(Entries taken from a collection)
- - -

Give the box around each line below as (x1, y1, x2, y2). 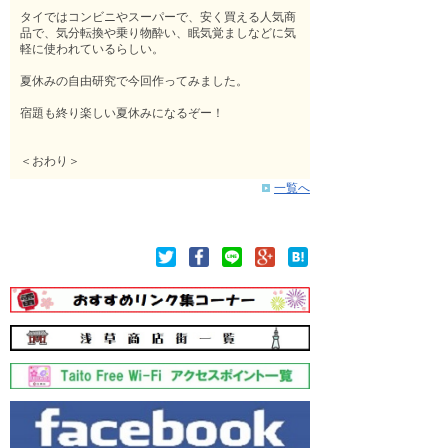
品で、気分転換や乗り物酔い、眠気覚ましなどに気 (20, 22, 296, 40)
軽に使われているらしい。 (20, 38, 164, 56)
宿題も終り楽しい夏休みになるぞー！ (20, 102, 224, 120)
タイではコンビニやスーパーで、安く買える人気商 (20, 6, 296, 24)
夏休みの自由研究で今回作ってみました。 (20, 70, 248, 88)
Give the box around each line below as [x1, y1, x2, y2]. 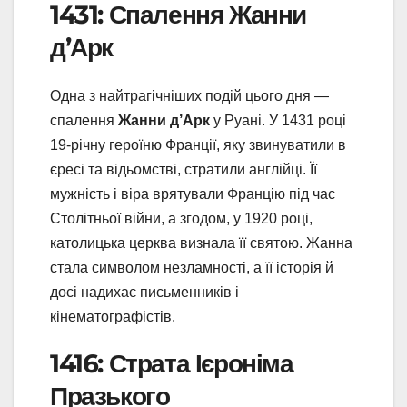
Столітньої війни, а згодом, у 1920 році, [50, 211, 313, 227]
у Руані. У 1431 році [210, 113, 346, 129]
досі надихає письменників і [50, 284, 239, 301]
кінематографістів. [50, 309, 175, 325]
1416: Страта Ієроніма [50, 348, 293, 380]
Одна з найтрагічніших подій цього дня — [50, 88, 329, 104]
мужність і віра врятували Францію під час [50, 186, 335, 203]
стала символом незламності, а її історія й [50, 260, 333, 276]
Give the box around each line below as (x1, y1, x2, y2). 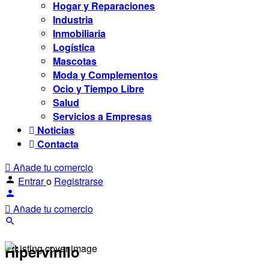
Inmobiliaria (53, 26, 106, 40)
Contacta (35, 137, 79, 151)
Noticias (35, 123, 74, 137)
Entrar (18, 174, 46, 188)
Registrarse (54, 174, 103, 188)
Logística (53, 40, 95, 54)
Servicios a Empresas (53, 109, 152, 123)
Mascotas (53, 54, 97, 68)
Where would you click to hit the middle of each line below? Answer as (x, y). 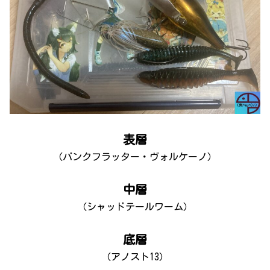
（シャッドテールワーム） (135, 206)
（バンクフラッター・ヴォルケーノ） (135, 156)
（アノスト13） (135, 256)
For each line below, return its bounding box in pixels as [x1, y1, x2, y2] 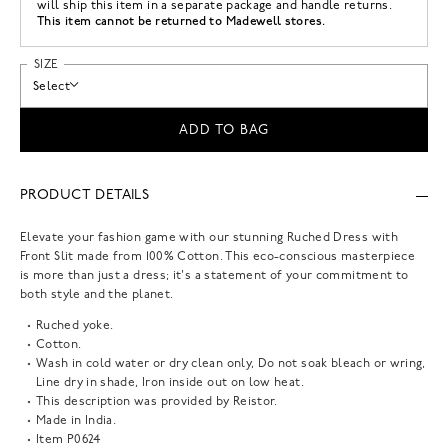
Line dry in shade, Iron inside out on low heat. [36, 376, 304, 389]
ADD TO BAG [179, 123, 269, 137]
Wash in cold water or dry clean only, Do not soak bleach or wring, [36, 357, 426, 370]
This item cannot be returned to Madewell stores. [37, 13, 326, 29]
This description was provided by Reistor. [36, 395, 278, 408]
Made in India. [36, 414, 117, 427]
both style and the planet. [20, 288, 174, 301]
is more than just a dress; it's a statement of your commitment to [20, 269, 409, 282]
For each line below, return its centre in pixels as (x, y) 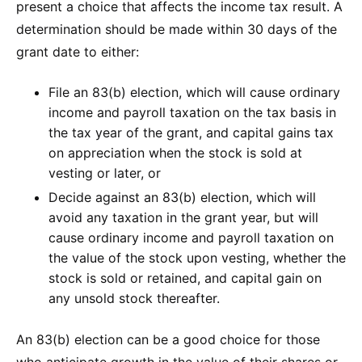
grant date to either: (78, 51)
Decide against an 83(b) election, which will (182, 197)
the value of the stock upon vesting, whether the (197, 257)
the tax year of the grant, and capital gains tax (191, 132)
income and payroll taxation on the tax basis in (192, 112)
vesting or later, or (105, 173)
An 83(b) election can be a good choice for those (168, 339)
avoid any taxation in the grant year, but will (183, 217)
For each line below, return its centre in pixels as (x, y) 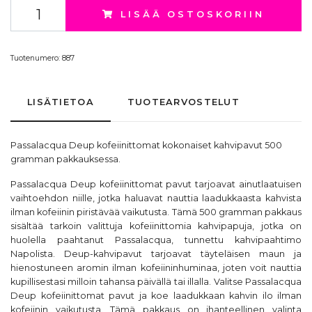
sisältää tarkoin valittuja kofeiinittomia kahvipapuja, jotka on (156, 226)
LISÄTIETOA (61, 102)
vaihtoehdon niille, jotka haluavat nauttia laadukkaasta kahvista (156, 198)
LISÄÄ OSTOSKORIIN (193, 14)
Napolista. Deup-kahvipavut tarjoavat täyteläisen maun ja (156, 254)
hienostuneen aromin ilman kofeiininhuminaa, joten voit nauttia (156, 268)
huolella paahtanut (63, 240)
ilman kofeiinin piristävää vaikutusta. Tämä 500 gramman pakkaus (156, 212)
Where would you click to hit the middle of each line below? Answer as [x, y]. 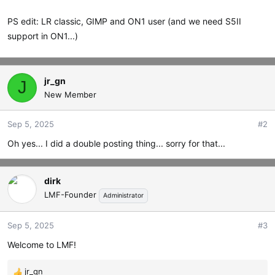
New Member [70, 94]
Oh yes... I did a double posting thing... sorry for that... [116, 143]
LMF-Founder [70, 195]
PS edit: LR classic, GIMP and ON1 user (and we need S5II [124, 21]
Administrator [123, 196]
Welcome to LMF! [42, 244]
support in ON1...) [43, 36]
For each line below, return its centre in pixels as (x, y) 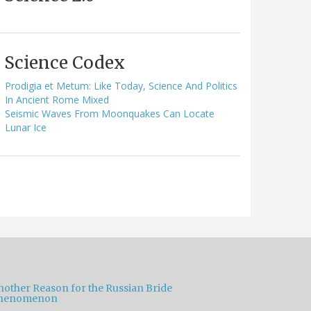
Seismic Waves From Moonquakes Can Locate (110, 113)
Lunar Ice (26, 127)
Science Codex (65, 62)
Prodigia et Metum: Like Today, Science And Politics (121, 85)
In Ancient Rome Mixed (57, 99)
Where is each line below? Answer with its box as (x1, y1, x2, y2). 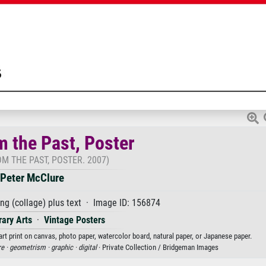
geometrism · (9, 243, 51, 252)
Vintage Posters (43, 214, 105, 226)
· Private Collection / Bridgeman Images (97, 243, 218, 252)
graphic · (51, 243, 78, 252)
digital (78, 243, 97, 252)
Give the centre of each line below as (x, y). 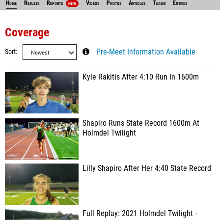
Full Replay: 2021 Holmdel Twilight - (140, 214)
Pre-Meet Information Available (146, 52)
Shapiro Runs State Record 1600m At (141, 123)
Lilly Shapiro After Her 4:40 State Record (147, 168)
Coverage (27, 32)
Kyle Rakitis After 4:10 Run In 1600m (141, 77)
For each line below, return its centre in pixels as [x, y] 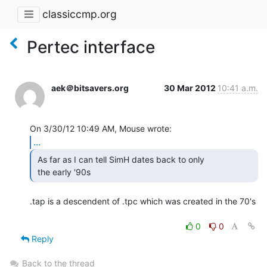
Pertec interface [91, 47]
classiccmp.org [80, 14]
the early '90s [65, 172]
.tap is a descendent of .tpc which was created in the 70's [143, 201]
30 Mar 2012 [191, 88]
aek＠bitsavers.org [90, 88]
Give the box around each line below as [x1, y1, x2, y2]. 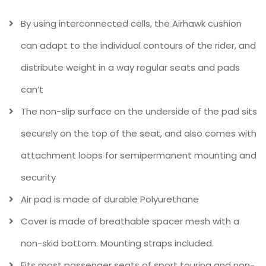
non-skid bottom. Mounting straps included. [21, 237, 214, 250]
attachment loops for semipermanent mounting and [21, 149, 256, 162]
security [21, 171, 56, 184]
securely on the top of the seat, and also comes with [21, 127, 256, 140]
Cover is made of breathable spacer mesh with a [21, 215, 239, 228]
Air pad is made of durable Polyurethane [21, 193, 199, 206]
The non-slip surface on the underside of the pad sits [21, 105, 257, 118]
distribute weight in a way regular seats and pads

- - -

The required output is each record above, reproduced exactly, without its pictures.

(ANSWER BOX)
Give the box around each line below as (x1, y1, x2, y2). 
品で、気分転換や乗り物酔い、眠気覚ましなどに気 (20, 22, 296, 40)
軽に使われているらしい。 (20, 38, 164, 56)
宿題も終り楽しい夏休みになるぞー！ (20, 102, 224, 120)
タイではコンビニやスーパーで、安く買える人気商 (20, 6, 296, 24)
夏休みの自由研究で今回作ってみました。 (20, 70, 248, 88)
Give the box around each line below as [x1, y1, x2, y2]. 
Столітньої війни, а згодом, у 1920 році, [50, 211, 313, 227]
у Руані. У 1431 році [210, 113, 346, 129]
досі надихає письменників і [50, 284, 239, 301]
кінематографістів. [50, 309, 175, 325]
1416: Страта Ієроніма [50, 348, 293, 380]
Одна з найтрагічніших подій цього дня — [50, 88, 329, 104]
мужність і віра врятували Францію під час [50, 186, 335, 203]
стала символом незламності, а її історія й [50, 260, 333, 276]
Give the box around each line below as (x1, y1, x2, y2). 
Inmobiliaria (53, 26, 106, 40)
Contacta (35, 137, 79, 151)
Noticias (35, 123, 74, 137)
Entrar (18, 174, 46, 188)
Registrarse (54, 174, 103, 188)
Logística (53, 40, 95, 54)
Servicios a Empresas (53, 109, 152, 123)
Mascotas (53, 54, 97, 68)
Where would you click to hit the middle of each line below? Answer as (x, y). 
（シャッドテールワーム） (135, 206)
（バンクフラッター・ヴォルケーノ） (135, 156)
（アノスト13） (135, 256)
For each line below, return its bounding box in pixels as [x1, y1, x2, y2] 
Line dry in shade, Iron inside out on low heat. [36, 376, 304, 389]
ADD TO BAG [179, 123, 269, 137]
Wash in cold water or dry clean only, Do not soak bleach or wring, [36, 357, 426, 370]
This item cannot be returned to Madewell stores. [37, 13, 326, 29]
This description was provided by Reistor. [36, 395, 278, 408]
Made in India. [36, 414, 117, 427]
both style and the planet. [20, 288, 174, 301]
is more than just a dress; it's a statement of your commitment to [20, 269, 409, 282]
For each line below, return its centre in pixels as (x, y) 
grant date to either: (78, 51)
Decide against an 83(b) election, which will (182, 197)
the value of the stock upon vesting, whether the (197, 257)
the tax year of the grant, and capital gains tax (191, 132)
income and payroll taxation on the tax basis in (192, 112)
vesting or later, or (105, 173)
An 83(b) election can be a good choice for those (168, 339)
avoid any taxation in the grant year, but will (183, 217)
For each line below, return its centre in pixels as (x, y) 
sisältää tarkoin valittuja kofeiinittomia kahvipapuja, jotka on (156, 226)
LISÄTIETOA (61, 102)
vaihtoehdon niille, jotka haluavat nauttia laadukkaasta kahvista (156, 198)
LISÄÄ OSTOSKORIIN (193, 14)
Napolista. Deup-kahvipavut tarjoavat täyteläisen maun ja (156, 254)
hienostuneen aromin ilman kofeiininhuminaa, joten voit nauttia (156, 268)
huolella paahtanut (63, 240)
ilman kofeiinin piristävää vaikutusta. Tämä 500 gramman pakkaus (156, 212)
Where would you click to hit the middle of each line below? Answer as [x, y]. 
New Member [70, 94]
Oh yes... I did a double posting thing... sorry for that... [116, 143]
LMF-Founder [70, 195]
PS edit: LR classic, GIMP and ON1 user (and we need S5II [124, 21]
Administrator [123, 196]
Welcome to LMF! [42, 244]
support in ON1...) [43, 36]
For each line below, return its centre in pixels as (x, y) 
Seismic Waves From Moonquakes Can Locate (110, 113)
Lunar Ice (26, 127)
Science Codex (65, 62)
Prodigia et Metum: Like Today, Science And Politics (121, 85)
In Ancient Rome Mixed (57, 99)
Where is each line below? Answer with its box as (x1, y1, x2, y2). 
geometrism · (9, 243, 51, 252)
Vintage Posters (43, 214, 105, 226)
· Private Collection / Bridgeman Images (97, 243, 218, 252)
graphic · (51, 243, 78, 252)
digital (78, 243, 97, 252)
Give the centre of each line below as (x, y). 
Full Replay: 2021 Holmdel Twilight - (140, 214)
Pre-Meet Information Available (146, 52)
Shapiro Runs State Record 1600m At (141, 123)
Lilly Shapiro After Her 4:40 State Record (147, 168)
Coverage (27, 32)
Kyle Rakitis After 4:10 Run In 1600m (141, 77)
For each line below, return its centre in pixels as [x, y] 
Pertec interface [91, 47]
classiccmp.org [80, 14]
the early '90s [65, 172]
.tap is a descendent of .tpc which was created in the 70's [143, 201]
30 Mar 2012 [191, 88]
aek＠bitsavers.org [90, 88]
Give the box around each line below as [x1, y1, x2, y2]. 
non-skid bottom. Mounting straps included. [21, 237, 214, 250]
attachment loops for semipermanent mounting and [21, 149, 256, 162]
security [21, 171, 56, 184]
securely on the top of the seat, and also comes with [21, 127, 256, 140]
Cover is made of breathable spacer mesh with a [21, 215, 239, 228]
Air pad is made of durable Polyurethane [21, 193, 199, 206]
The non-slip surface on the underside of the pad sits [21, 105, 257, 118]
distribute weight in a way regular seats and pads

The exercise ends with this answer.